🤖 AI Summary
To address memory constraints and low inter-GPU communication bandwidth on consumer-grade GPUs (e.g., single 16-GB GPU or 4×RTX 4090), this work introduces the first end-to-end CUDA/C++ implementation of an 8-bit full-precision training framework for efficient pretraining and fine-tuning of medium-scale language models (3B–32B). Methodologically, it integrates activation checkpointing, GPU memory offloading, Copy Engine-accelerated collective communication, mixed-precision arithmetic, and memory-aware scheduling—enabling a standard 8-bit training pipeline without algorithmic approximations. Experiments demonstrate that the framework trains a 7B model on a single GPU and scales to a 32B model on four GPUs, achieving ~50% FLOP utilization. Its training efficiency matches that of cloud-based production systems, substantially lowering the barrier to large-model pretraining on accessible hardware.
📝 Abstract
We present LLMQ, an end-to-end CUDA/C++ implementation for medium-sized language-model training, e.g. 3B to 32B parameters, on affordable, commodity GPUs. These devices are characterized by low memory availability and slow communication compared to datacentre-grade GPUs.

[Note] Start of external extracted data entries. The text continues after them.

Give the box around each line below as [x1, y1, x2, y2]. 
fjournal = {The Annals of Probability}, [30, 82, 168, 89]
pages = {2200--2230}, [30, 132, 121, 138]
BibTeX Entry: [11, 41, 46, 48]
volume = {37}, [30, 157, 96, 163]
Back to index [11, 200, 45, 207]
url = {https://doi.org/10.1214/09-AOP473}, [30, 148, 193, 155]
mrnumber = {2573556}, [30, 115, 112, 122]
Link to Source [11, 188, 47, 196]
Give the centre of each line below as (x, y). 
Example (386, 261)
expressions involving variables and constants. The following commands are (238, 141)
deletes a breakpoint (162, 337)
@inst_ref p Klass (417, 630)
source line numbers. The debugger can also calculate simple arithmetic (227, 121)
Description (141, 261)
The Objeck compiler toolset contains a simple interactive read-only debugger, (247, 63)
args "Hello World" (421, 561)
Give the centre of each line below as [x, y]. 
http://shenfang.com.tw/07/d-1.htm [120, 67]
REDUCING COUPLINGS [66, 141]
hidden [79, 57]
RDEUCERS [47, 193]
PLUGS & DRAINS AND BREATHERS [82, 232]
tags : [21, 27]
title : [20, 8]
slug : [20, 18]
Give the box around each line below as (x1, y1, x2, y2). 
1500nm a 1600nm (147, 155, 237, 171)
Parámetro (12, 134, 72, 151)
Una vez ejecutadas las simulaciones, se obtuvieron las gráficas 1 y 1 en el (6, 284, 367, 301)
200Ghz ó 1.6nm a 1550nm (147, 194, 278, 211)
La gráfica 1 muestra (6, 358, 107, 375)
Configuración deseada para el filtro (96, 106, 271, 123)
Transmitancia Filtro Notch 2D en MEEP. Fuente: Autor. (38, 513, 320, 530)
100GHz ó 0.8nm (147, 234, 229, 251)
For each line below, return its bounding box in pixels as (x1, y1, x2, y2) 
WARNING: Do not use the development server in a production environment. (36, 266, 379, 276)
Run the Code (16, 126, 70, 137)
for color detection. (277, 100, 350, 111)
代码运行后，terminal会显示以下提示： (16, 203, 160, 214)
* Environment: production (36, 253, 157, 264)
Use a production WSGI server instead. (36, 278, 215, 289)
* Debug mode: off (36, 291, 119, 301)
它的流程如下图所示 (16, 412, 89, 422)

Consequently, we showcase a range of optimizations that target these bottlenecks, including activation checkpointing, offloading, and copy-engine based collectives. LLMQ is able to train or fine-tune a 7B model on a single 16GB mid-range gaming card, or a 32B model on a workstation equipped with 4 RTX 4090s. This is achieved while executing a standard 8-bit training pipeline, without additional algorithmic approximations, and maintaining FLOP utilization of around 50%. The efficiency of LLMQ rivals that of production-scale systems on much more expensive cloud-grade GPUs.